Multi-Node Overview¶
Backend.AI GO is designed not just as a standalone application but as a node in a larger computational mesh. This architecture allows you to scale beyond the limits of your local hardware by connecting to other Backend.AI GO instances, Continuum Routers, or enterprise-grade Backend.AI Clusters.
Why Multi-Node?¶
Local inference is great for privacy and low latency, but it is constrained by your hardware (VRAM, compute power). Multi-node capabilities allow you to:
- Access Larger Models: Run models that don't fit in your local GPU by offloading them to a server or cluster.
- Scale Throughput: Distribute inference requests across multiple nodes to handle higher concurrency.
- Centralized Management: Use Backend.AI GO as a client to manage and utilize resources from a powerful central server.
Node Types¶
In the Backend.AI GO ecosystem, there are three primary types of connections:
- Local Node: Your current machine running Backend.AI GO. It runs its own Continuum Router and manages local models.
- Peer Node (Backend.AI GO): Another computer running Backend.AI GO. You can connect to it directly to use its loaded models.
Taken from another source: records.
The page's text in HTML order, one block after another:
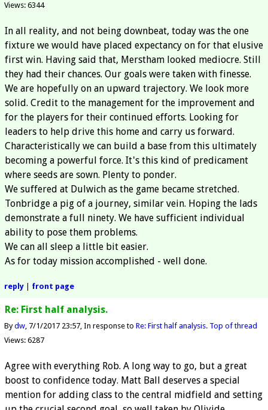
Views: 6344
In all reality, and not being downbeat, today was the one
fixture we would have placed expectancy on for that elusive
first win. Having said that, Merstham looked mediocre. Still
they had their chances. Our goals were taken with finesse.
We are hopefully on an upward trajectory. We look more
solid. Credit to the management for the improvement and
for the players for their continued efforts. Looking for
leaders to help drive this home and carry us forward.
Characteristically we can build a base from this ultimately
becoming a powerful force. It's this kind of predicament
where seeds are sown. Plenty to ponder.
We suffered at Dulwich as the game became stretched.
Tonbridge a pig of a journey, similar vein. Hoping the lads
demonstrate a full ninety. We have sufficient individual
ability to pose them problems.
We can all sleep a little bit easier.
As for today mission accomplished - well done.
reply| front page
Re: First half analysis.
Bydw 7/1/2017 23:57 In response to Re: First half analysis. Top of thread
Views: 6287
Agree with everything Rob. A long way to go, but a great
boost to confidence today. Matt Ball deserves a special
mention for adding class to the central midfield and setting
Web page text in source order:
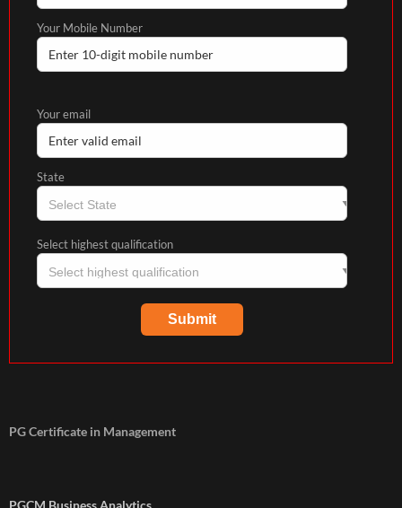
Your Mobile Number
Your email
State
Select highest qualification
PG Certificate in Management
PGCM Business Analytics
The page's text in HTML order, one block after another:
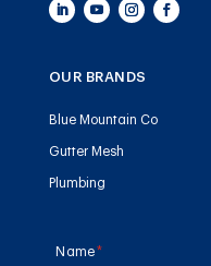
OUR BRANDS
Blue Mountain Co
Gutter Mesh
Plumbing
Name *
(required)
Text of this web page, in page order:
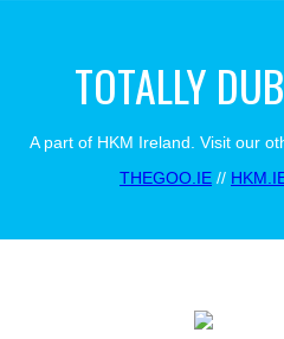
TOTALLY
A part of HKM Ireland. Visit our
THEGOO.IE //
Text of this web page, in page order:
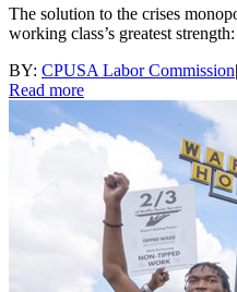
The solution to the crises
working class’s greatest
BY: CPUSA Labor Commission|
Read more
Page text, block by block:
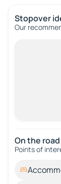
Stopover
Our
On the road
Points of
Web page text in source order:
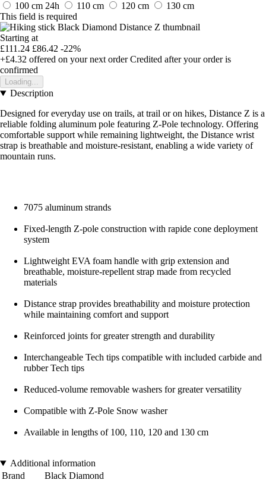
100 cm 24h 110 cm 120 cm
130 cm
This field is required
Starting at
£111.24 £86.42 -22%
+£4.32 offered on your next order Credited after your order is
confirmed
Loading...
Description
Designed for everyday use on trails, at trail or on hikes, Distance Z is a
reliable folding aluminum pole featuring Z-Pole technology. Offering
comfortable support while remaining lightweight, the Distance wrist
strap is breathable and moisture-resistant, enabling a wide variety of
mountain runs.
7075 aluminum strands
Fixed-length Z-pole construction with rapide cone deployment
system
Lightweight EVA foam handle with grip extension and
breathable, moisture-repellent strap made from recycled
materials
Distance strap provides breathability and moisture protection
while maintaining comfort and support
Reinforced joints for greater strength and durability
Interchangeable Tech tips compatible with included carbide and
rubber Tech tips
Reduced-volume removable washers for greater versatility
Compatible with Z-Pole Snow washer
Available in lengths of 100, 110, 120 and 130 cm
Additional information
Brand
Black Diamond

- Backend.AI Cluster: An enterprise-grade cluster managed by Backend.AI Core. This provides massive scalability, user management, and security features.
How It Works¶
Backend.AI GO uses a Mesh Networking approach.
- The Continuum Router: At the heart of every node is the Continuum Router. It acts as an API gateway that routes your prompts to the appropriate backend (local process, remote peer, or cloud API).
- Unified API: Whether the model is running locally on your laptop or on an H100 cluster in a data center, Backend.AI GO treats it the same way. You simply select the model from the dropdown, and the system handles the routing.
- Security: Connections to Clusters are secured using HMAC-SHA256 authentication (Access Key & Secret Key).
Getting Started¶
To expand your compute capabilities, you can:
- Manually Register a remote node or cluster.
- Use Auto-Discovery to find resources (services) available on connected nodes.